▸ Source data
________________________________________
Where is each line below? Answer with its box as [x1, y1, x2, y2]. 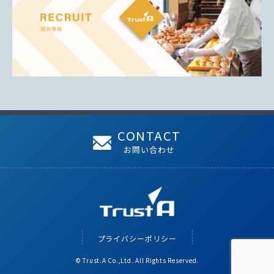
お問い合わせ [123, 143, 176, 155]
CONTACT [117, 126, 181, 144]
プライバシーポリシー [97, 232, 177, 243]
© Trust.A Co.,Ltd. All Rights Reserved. [75, 255, 199, 265]
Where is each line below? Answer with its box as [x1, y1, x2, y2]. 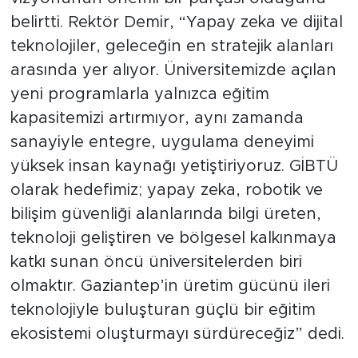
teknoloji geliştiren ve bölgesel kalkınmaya [10, 229, 336, 246]
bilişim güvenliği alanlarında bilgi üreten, [10, 205, 321, 222]
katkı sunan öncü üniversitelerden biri [10, 253, 302, 270]
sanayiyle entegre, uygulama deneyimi [10, 133, 314, 150]
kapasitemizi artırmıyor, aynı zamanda [10, 109, 304, 126]
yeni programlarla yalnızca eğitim [10, 86, 269, 102]
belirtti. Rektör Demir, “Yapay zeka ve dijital [10, 14, 343, 30]
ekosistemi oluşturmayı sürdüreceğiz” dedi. [10, 325, 344, 342]
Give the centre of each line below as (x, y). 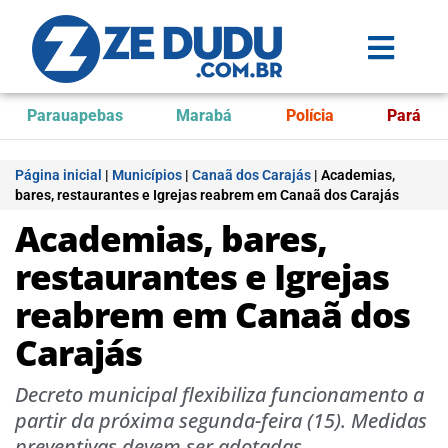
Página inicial (58, 175)
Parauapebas (74, 115)
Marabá (204, 115)
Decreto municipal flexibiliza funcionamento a (219, 394)
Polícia (309, 115)
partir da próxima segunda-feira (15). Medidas (221, 420)
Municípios (147, 175)
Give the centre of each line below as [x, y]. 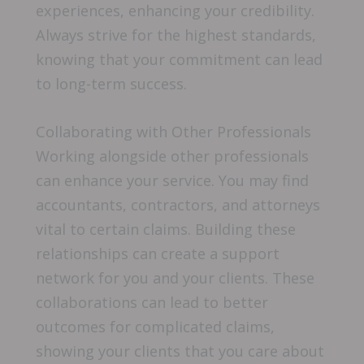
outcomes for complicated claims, [155, 327]
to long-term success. [111, 84]
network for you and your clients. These [175, 278]
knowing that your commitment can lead [179, 60]
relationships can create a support [158, 254]
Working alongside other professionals [172, 156]
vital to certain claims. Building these [166, 230]
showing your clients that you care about [180, 351]
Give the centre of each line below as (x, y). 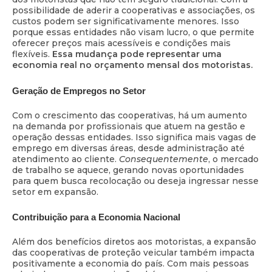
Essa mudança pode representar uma (137, 54)
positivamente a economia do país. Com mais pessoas (131, 264)
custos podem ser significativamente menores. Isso (126, 22)
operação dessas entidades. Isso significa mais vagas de (134, 137)
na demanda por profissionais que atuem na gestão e (129, 126)
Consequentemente (164, 159)
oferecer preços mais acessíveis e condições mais (121, 43)
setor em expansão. (55, 192)
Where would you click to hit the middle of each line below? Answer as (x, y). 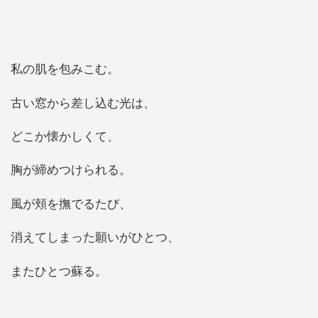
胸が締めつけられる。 (71, 170)
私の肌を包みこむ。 (65, 70)
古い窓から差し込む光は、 (83, 103)
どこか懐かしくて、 (65, 137)
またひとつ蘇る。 (59, 271)
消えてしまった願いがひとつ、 (95, 238)
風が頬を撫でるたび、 (71, 204)
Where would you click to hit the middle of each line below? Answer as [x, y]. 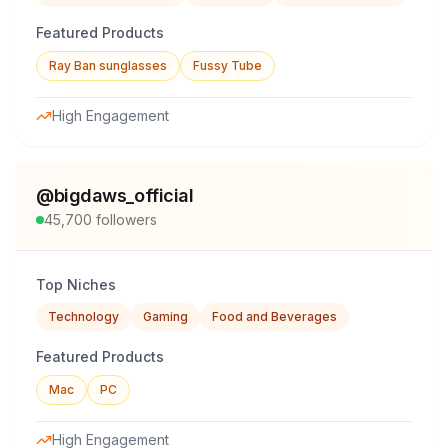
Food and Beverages [274, 316]
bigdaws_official [123, 195]
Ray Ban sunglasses [108, 65]
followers [124, 219]
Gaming [165, 316]
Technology [83, 316]
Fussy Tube [227, 65]
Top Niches [76, 284]
________________________________________
▸ Task goal
Quote the records above exactly, leaving out any pictures.

▸ Reply
Where is each line below? Answer with its box as [x1, y1, x2, y2]. 
お問い合わせ [123, 143, 176, 155]
CONTACT [117, 126, 181, 144]
プライバシーポリシー [97, 232, 177, 243]
© Trust.A Co.,Ltd. All Rights Reserved. [75, 255, 199, 265]
Where is each line below? Answer with its box as [x1, y1, x2, y2]. 
teknoloji geliştiren ve bölgesel kalkınmaya [10, 229, 336, 246]
bilişim güvenliği alanlarında bilgi üreten, [10, 205, 321, 222]
katkı sunan öncü üniversitelerden biri [10, 253, 302, 270]
sanayiyle entegre, uygulama deneyimi [10, 133, 314, 150]
kapasitemizi artırmıyor, aynı zamanda [10, 109, 304, 126]
yeni programlarla yalnızca eğitim [10, 86, 269, 102]
belirtti. Rektör Demir, “Yapay zeka ve dijital [10, 14, 343, 30]
ekosistemi oluşturmayı sürdüreceğiz” dedi. [10, 325, 344, 342]
Give the centre of each line below as (x, y). 
Página inicial (58, 175)
Parauapebas (74, 115)
Marabá (204, 115)
Decreto municipal flexibiliza funcionamento a (219, 394)
Polícia (309, 115)
partir da próxima segunda-feira (15). Medidas (221, 420)
Municípios (147, 175)
Give the centre of each line below as [x, y]. 
outcomes for complicated claims, [155, 327]
to long-term success. [111, 84]
network for you and your clients. These [175, 278]
knowing that your commitment can lead [179, 60]
relationships can create a support [158, 254]
Working alongside other professionals [172, 156]
vital to certain claims. Building these [166, 230]
showing your clients that you care about [180, 351]
Give the centre of each line below as (x, y). 
Essa mudança pode representar uma (137, 54)
positivamente a economia do país. Com mais pessoas (131, 264)
custos podem ser significativamente menores. Isso (126, 22)
operação dessas entidades. Isso significa mais vagas de (134, 137)
na demanda por profissionais que atuem na gestão e (129, 126)
Consequentemente (164, 159)
oferecer preços mais acessíveis e condições mais (121, 43)
setor em expansão. (55, 192)
Where would you click to hit the middle of each line below? Answer as (x, y). 
胸が締めつけられる。 (71, 170)
私の肌を包みこむ。 (65, 70)
古い窓から差し込む光は、 (83, 103)
どこか懐かしくて、 (65, 137)
またひとつ蘇る。 (59, 271)
消えてしまった願いがひとつ、 (95, 238)
風が頬を撫でるたび、 (71, 204)
Where would you click to hit the middle of each line below? Answer as [x, y]. 
Food and Beverages [274, 316]
bigdaws_official [123, 195]
Ray Ban sunglasses [108, 65]
followers [124, 219]
Gaming [165, 316]
Technology [83, 316]
Fussy Tube [227, 65]
Top Niches [76, 284]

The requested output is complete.